*** Supplied data ***
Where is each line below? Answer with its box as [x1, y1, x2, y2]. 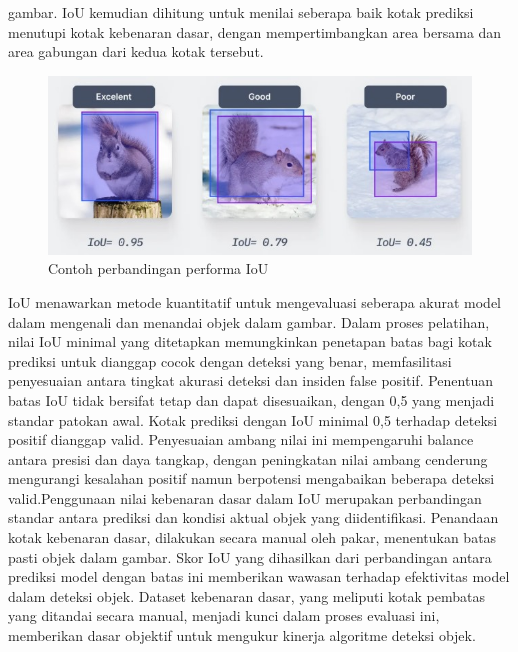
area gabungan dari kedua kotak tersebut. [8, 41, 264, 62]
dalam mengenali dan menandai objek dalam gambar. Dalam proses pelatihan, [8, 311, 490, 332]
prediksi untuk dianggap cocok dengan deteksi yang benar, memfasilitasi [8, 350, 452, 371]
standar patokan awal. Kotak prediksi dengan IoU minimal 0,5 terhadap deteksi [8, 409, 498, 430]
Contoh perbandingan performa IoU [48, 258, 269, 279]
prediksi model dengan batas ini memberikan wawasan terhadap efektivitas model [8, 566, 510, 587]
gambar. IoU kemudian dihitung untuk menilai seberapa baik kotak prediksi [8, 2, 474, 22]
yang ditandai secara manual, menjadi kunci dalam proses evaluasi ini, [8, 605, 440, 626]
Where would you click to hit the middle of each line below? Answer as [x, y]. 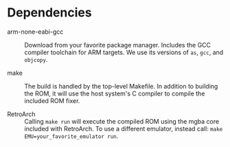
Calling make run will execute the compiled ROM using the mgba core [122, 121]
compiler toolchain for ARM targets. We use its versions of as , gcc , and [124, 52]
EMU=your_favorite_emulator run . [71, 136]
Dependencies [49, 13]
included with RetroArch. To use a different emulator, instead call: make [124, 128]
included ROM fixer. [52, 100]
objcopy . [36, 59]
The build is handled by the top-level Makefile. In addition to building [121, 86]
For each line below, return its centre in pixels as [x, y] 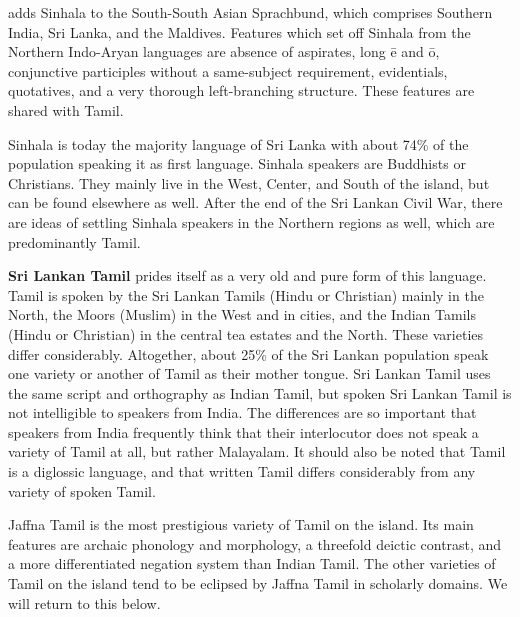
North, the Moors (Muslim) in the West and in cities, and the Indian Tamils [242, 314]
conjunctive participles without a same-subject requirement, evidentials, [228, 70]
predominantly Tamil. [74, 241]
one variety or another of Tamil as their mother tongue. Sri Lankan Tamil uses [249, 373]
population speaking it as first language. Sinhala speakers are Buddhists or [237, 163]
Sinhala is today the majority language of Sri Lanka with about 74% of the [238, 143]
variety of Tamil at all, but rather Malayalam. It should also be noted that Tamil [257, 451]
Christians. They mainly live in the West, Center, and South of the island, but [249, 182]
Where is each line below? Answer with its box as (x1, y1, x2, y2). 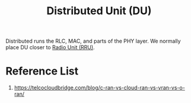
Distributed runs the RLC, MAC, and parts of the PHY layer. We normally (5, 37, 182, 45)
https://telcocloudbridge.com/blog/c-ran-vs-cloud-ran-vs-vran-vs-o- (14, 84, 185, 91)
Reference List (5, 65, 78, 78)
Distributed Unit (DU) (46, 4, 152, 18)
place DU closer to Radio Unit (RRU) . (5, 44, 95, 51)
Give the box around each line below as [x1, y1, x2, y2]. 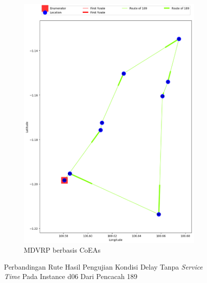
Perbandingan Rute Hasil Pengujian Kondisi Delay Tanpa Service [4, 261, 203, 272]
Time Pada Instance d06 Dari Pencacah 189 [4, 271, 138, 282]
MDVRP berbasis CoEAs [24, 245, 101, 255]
***
§ **What the task requires**
Copy out exactly the lines above beginning with the line that contains "yang ditandai secara" and finishing with the line that contains "Calling make run", including both; leave the pictures out.

§ **Solved problem**
yang ditandai secara manual, menjadi kunci dalam proses evaluasi ini, [8, 605, 440, 626]
Where would you click to hit the middle of each line below? Answer as [x, y]. 
Calling make run will execute the compiled ROM using the mgba core [122, 121]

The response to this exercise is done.